*Material for this exercise*.

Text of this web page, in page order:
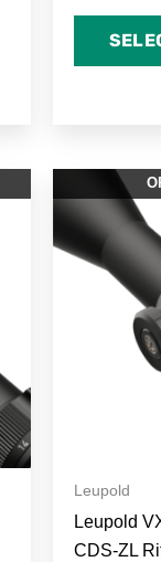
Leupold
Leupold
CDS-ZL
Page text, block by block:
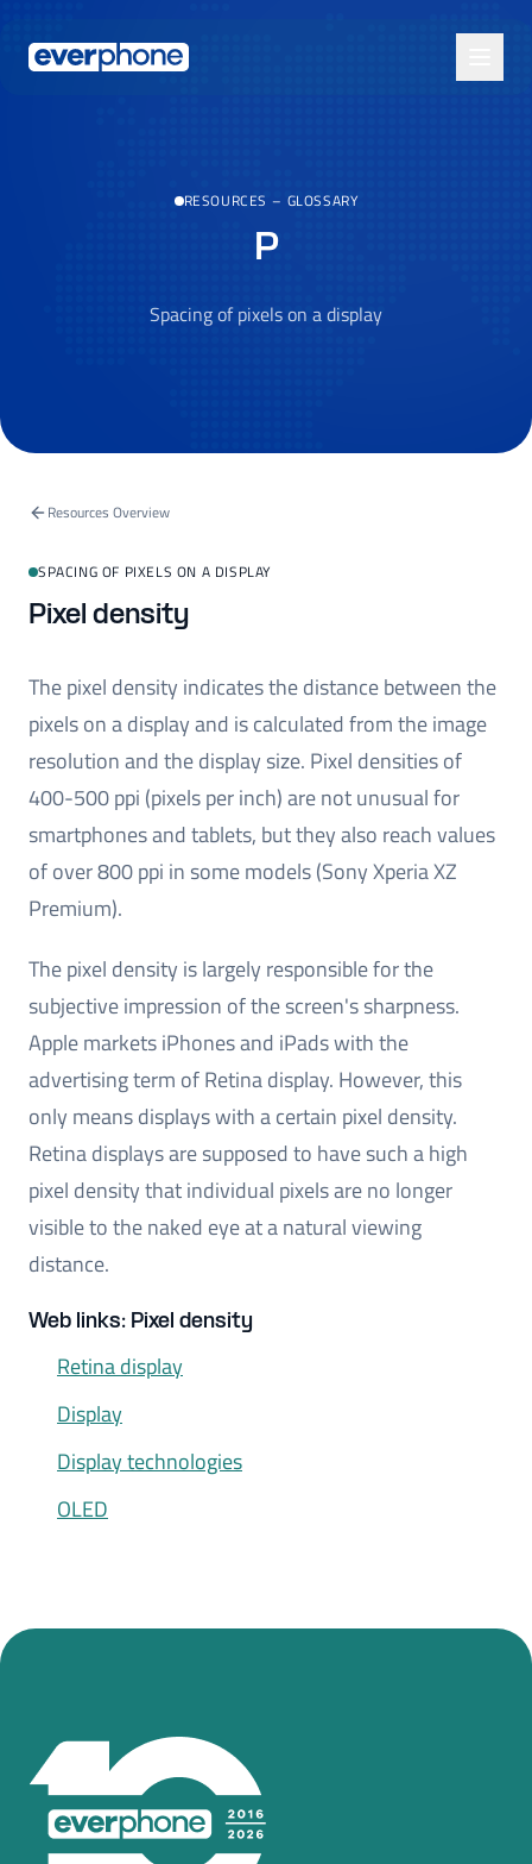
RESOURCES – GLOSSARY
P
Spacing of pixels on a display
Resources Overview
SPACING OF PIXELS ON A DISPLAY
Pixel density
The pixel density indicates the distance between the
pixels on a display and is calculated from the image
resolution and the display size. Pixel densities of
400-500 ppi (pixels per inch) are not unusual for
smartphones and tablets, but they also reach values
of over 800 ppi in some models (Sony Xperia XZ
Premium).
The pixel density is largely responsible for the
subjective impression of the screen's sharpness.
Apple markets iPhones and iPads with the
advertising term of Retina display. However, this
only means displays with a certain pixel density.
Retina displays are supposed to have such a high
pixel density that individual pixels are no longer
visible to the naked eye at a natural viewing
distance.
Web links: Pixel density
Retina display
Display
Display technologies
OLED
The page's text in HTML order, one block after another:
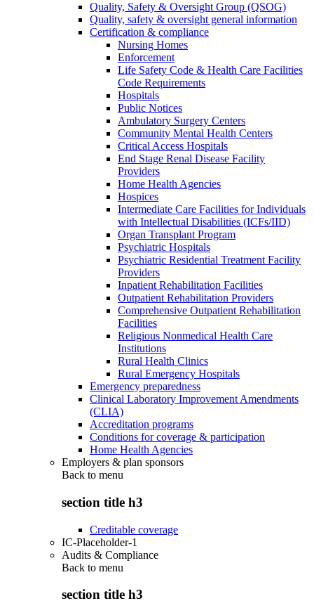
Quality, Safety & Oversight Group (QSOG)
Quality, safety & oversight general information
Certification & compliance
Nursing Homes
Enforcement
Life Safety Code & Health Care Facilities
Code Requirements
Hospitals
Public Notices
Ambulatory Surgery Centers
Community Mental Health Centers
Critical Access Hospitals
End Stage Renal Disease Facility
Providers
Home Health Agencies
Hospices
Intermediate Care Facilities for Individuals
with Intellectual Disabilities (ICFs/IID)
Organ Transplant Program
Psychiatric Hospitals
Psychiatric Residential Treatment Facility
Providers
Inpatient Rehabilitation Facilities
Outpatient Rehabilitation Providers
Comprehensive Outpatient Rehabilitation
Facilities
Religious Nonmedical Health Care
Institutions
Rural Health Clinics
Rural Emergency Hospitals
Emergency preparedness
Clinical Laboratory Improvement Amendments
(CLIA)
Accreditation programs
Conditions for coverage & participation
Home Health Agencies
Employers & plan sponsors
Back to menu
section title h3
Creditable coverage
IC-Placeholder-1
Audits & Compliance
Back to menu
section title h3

*Work task*. Lines with "distance": copy every one of them from the listing above.

*Result of the task*.
The pixel density indicates the distance between the
distance.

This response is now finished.